Kebanyakan dari mereka adalah para medioker yang cukup puas dengan hidup dalam kenyamanan di tengah kesempatan luas untuk memperkaya diri sendiri.
Sebagai salah satu contoh kita bisa melihat hal itu dalam dinamika pertarungan di tingkat partai politik. Menjelang momen politik Munaslub Partai Golkar, kita menyaksikan partai ini menghadapi beberapa persoalan moral politik yang tidak membanggakan (memalukan).
Momen yang mengecewakan tersebut terkait dengan keterlibatan dari kader partai tersebut dalam problem etis terkait dengan indikasi permintaan konsesi saham dalam kasus penambangan Freeport Inc.
Hal ini diikuti oleh berita tentang bertaburannya uang yang disebarkan di antara para kader menjelang momen politik tersebut. Fenomena seperti di atas menjadi hal yang lumrah dalam setiap perhelatan politik, mengingatkan kita akan lontaran sosiolog legendaris Karl Marx “History repeats itself, first as tragedy, than as farce” (Sejarah berulang kembali, pertama sebagai tragedi, kemudian sebagai lelucon!).
Kalau memang partai sebesar Partai Golkar tidak memiliki kader lain yang lebih kredibel, jangan kaget kalau partai mereka ditinggal oleh rakyat Indonesia dan digilas oleh laju sejarah!
Yang harus disadari setiap politisi saat ini adalah mereka kerapkali mengulang-ulang sikap-sikap medioker yang sama di tengah kesadaran politik setiap warga negara yang semakin lama semakin tinggi.
Tentu ketika melihat realitas politik kita sekarang, bentuk-bentuk politik ala medioker yang mengejar kepentingan diri dibandingkan keutamaan sosial masih berkuasa. Sampai kapan keadaan seperti ini akan terus berlangsung? Seberapa lama mereka bisa bertahan dengan sikap-sikap yang oleh publik dianggap sebagai lelucon yang tidak lucu?

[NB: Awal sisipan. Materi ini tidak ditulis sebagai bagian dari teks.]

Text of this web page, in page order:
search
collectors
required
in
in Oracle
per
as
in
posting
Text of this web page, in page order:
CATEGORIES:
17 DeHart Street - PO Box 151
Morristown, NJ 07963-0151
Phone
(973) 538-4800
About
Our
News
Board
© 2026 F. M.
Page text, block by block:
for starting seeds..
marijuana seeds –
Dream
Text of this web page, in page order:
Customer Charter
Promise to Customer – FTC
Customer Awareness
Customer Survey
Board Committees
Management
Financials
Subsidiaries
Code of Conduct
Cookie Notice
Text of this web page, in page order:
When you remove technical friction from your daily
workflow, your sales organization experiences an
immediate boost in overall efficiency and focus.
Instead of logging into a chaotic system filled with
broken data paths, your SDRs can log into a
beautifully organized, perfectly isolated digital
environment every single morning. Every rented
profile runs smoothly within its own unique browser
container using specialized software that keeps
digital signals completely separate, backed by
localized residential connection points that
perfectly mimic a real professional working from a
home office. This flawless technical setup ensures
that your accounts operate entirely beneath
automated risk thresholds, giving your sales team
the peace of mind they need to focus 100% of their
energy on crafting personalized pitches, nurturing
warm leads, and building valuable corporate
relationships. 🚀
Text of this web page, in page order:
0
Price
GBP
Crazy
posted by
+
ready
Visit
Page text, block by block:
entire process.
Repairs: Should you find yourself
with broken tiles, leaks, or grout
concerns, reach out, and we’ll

Penggambaran muram atas realitas politik yang tengah berlangsung di Indonesia ini tentu tidak dimaksudkan membuat kita pesimis. Indonesia bukanlah negeri tanpa masa depan.

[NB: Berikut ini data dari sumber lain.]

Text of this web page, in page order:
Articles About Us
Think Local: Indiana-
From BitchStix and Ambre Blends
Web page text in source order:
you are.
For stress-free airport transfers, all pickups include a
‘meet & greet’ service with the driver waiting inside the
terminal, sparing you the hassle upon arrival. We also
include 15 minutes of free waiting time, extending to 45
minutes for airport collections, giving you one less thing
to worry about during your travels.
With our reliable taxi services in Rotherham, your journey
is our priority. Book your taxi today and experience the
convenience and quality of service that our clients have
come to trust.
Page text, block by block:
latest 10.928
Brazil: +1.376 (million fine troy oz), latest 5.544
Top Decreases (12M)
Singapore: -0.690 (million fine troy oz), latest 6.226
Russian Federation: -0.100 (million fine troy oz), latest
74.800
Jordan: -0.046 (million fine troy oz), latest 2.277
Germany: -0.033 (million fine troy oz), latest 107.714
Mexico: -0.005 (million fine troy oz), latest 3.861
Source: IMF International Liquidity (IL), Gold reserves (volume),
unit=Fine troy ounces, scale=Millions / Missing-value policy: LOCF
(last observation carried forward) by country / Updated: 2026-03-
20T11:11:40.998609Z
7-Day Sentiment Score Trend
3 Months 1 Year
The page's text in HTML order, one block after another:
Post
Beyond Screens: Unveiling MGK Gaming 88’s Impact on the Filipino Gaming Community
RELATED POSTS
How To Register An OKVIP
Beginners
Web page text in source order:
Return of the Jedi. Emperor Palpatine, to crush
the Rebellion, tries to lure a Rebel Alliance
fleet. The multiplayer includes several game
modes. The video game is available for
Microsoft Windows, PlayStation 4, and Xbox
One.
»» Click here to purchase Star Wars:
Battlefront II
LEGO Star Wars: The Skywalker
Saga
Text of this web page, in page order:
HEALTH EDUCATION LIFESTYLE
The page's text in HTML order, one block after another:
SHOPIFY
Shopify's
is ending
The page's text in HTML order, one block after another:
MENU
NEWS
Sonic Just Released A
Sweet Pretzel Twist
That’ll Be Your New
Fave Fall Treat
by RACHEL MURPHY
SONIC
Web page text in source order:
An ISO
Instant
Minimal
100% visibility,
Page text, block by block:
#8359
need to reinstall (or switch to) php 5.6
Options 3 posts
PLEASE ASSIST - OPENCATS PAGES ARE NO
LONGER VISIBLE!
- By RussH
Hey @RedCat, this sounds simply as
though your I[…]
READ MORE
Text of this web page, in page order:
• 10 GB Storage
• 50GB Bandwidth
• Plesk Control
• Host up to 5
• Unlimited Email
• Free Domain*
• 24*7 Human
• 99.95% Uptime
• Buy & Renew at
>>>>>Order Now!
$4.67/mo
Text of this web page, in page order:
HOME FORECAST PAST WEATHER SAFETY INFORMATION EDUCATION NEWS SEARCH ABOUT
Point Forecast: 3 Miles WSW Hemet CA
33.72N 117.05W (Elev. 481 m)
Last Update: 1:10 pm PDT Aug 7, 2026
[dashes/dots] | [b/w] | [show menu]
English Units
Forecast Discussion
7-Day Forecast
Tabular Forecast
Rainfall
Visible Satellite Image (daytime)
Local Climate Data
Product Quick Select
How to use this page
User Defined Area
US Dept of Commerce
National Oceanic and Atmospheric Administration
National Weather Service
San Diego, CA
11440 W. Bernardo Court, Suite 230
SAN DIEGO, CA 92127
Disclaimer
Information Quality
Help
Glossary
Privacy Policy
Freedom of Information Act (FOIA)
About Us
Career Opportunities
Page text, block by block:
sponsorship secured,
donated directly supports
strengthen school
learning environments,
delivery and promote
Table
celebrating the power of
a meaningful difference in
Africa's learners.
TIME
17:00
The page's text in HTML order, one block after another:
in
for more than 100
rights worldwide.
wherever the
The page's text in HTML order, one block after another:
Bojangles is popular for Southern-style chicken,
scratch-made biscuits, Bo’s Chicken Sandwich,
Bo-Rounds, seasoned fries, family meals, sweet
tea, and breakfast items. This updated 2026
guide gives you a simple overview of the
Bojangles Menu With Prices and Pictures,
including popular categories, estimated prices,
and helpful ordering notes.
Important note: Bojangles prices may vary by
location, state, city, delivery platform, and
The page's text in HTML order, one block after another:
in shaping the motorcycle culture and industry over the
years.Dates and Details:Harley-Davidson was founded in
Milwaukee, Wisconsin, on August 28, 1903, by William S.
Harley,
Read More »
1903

Di antara begitu banyaknya ketidakpedulian dan keserakahan perilaku para politisi kita, masih tetap muncul para politisi negarawan yang memegang suluh pencerah di tengah tantangan bernegara yang begitu berat.
Hal yang mirip juga tengah kita saksikan dalam momentum menjelang Pilkada Jakarta 2017. Betapa kuatnya perasaan insecure dan kepanikan berkembang dari kubu partai-partai politik ketika tampilnya tokoh kandidat dari calon perseorangan yang mendapatkan dukungan publik begitu luas.
Semestinya fenomena ini membuat mereka bercermin bahwa bisa jadi banyak kader partai yang tangguh dan berkomitmen. Karena belenggu kepentingan dan kekuasaan oligarki untuk mempertahankan kemakmuran selama ini, tokoh-tokoh politisi seperti ini tidak dapat tampil ke depan merehabilitasi partai politik yang sudah saatnya direformasi.